Using standardized labels, the same input data set defines a graph with six (not four) nodes.

proc optgraph
   standardized_labels
   data_links = LinkSetIn
   out_nodes  = NodeSetOut
   out_links  = LinkSetOut;
run;

The log that results from using standardized labels is shown in Figure 1.15.

Figure 1.15: PROC OPTGRAPH Log: A Simple Undirected Graph Using Standardized Labels

NOTE: ------------------------------------------------------------------------------------------
NOTE: Running OPTGRAPH version 14.1.                                                            
NOTE: ------------------------------------------------------------------------------------------
NOTE: The OPTGRAPH procedure is executing in single-machine mode.                               
NOTE: ------------------------------------------------------------------------------------------
NOTE: Data input used 0.00 (cpu: 0.00) seconds.                                                 
NOTE: The number of nodes in the input graph is 6.                                              
NOTE: The number of links in the input graph is 3.                                              
NOTE: The number of singleton nodes in the input graph is 2.                                    
NOTE: ------------------------------------------------------------------------------------------
NOTE: Data output used 0.00 (cpu: 0.00) seconds.                                                
NOTE: ------------------------------------------------------------------------------------------
NOTE: The data set WORK.NODESETOUT has 6 observations and 1 variables.                          
NOTE: The data set WORK.LINKSETOUT has 3 observations and 3 variables.                          
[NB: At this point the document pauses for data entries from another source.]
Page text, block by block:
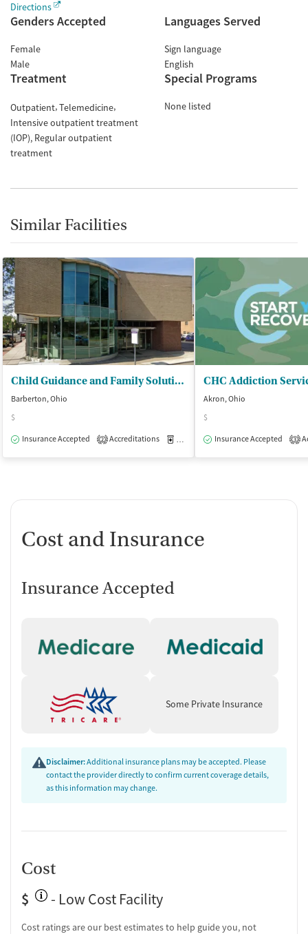
Directions
Genders Accepted
Female
Male
Languages Served
Sign language
English
Treatment
Outpatient Telemedicine
Intensive outpatient treatment
(IOP) Regular outpatient
treatment
Special Programs
None listed
Similar Facilities
Child Guidance and Family Solutions
Barberton, Ohio
$
Insurance Accepted
2 Accreditations Medication-Assisted Treatment
Akron, Ohio
$
Insurance Accepted
3
Cost and Insurance
Insurance Accepted
Some Private Insurance
Disclaimer:Additional insurance plans may be accepted. Please
contact the provider directly to confirm current coverage details,
as this information may change.
Cost
$
- Low Cost Facility
Cost ratings are our best estimates to help guide you, not
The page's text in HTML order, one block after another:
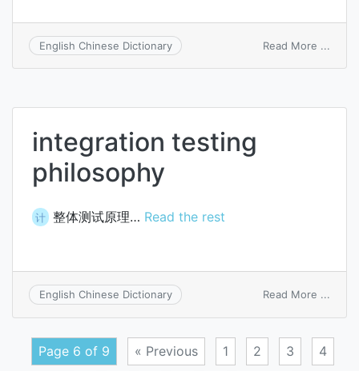
English Chinese Dictionary Read More ...
integration testing
philosophy
计 整体测试原理… Read the rest
English Chinese Dictionary Read More ...
Page 6 of 9 « Previous 1 2 3 4
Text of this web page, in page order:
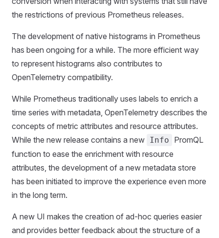
the restrictions of previous Prometheus releases.
The development of native histograms in Prometheus
has been ongoing for a while. The more efficient way
to represent histograms also contributes to
OpenTelemetry compatibility.
While Prometheus traditionally uses labels to enrich a
time series with metadata, OpenTelemetry describes the
concepts of metric attributes and resource attributes.
While the new release contains a new Info
PromQL
function to ease the enrichment with resource
attributes, the development of a new metadata store
has been initiated to improve the experience even more
in the long term.
A new UI makes the creation of ad-hoc queries easier
and provides better feedback about the structure of a
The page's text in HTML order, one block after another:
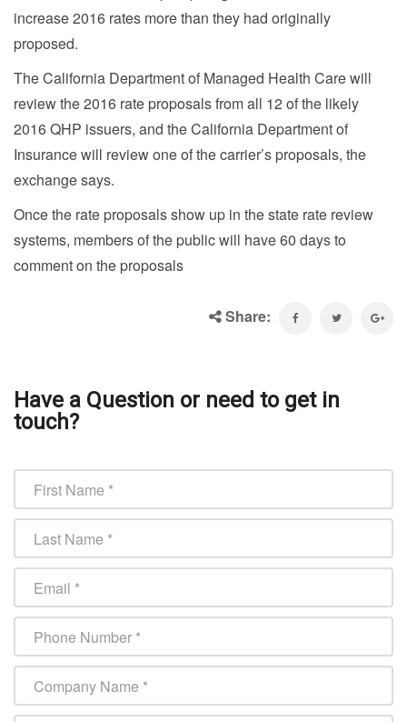
increase 2016 rates more than they had originally
proposed.
The California Department of Managed Health Care will
review the 2016 rate proposals from all 12 of the likely
2016 QHP issuers, and the California Department of
Insurance will review one of the carrier’s proposals, the
exchange says.
Once the rate proposals show up in the state rate review
systems, members of the public will have 60 days to
comment on the proposals
Share:
Have a Question or need to get in
touch?
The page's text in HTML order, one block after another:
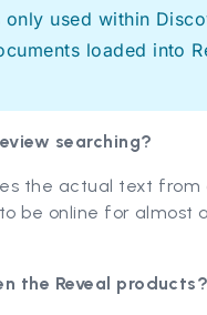
used within
loaded into
searching?
the actual text from
be online for almost
the Reveal products?

The data set NodeSetOut, shown in Figure 1.16, now contains all node labels from 0 to 5, based on the assumptions when using the STANDARDIZED_LABELS option.

Figure 1.16: Node Data Set of a Simple Directed Graph

Obs node
1 0
2 1
3 2
4 3
5 4
6 5



When using standardized labels, the DATA_NODES= input order (which can be arbitrary) is not preserved in the OUT_NODES= output data set. Instead, the order is ascending, starting from zero.